Some of the attendees who stopped by our booth asked this question, so I reflected on this conundrum for couple of days. Yes, these databases keep multiple copies of the data so why do they need backup? I know I have a good answer but how do I answer in the terms that the need for backup will be self-explanatory. Does the in built replication of these products alone ensure the business continuity in all failure scenarios? To answer this question, let’s look back at the evolution of computer systems.
- Before the advent of disk RAID, it was single disk systems with no redundancy whatsoever. RAID offered data protection against disk failures by maintaining redundant data. Since mid 1980s, RAID has been the industry standard against disk failures. But having additional copies of the data in the disk controller did not alleviate the need to have regular backups of your applications.

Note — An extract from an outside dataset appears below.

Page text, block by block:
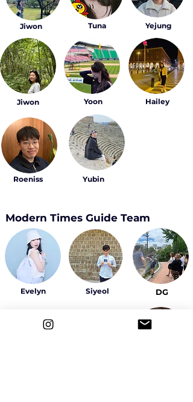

- To improve the redundancy at system level, clustering technology ensured the application availability in case of system failures. However clustering technology did not alleviate the need to have regular backups.
- To protect against site failures, storage vendors implemented synchronous and asynchronous replications. People still perform backups.
So how do these features stack up against scale out databases that we all started to love so dearly lately?
|Features||Traditional IT||Scale out databases/File Systems|
|Parity Based Protection||RAID-5/6||Erasure Coding|
|Clusters||Operating System Based Clustering||Clustering functionality built into the application|
|Site wide replication||Synchronous replication of storage||Replication between racks in a datacenter
Caveat: Not all databases understand the data center topology. For example Cassandra supports different snitches that enables replication at various levels
|Geo Replication||Asynchronous replication to two or more geographical locations||Datacenter wide replication|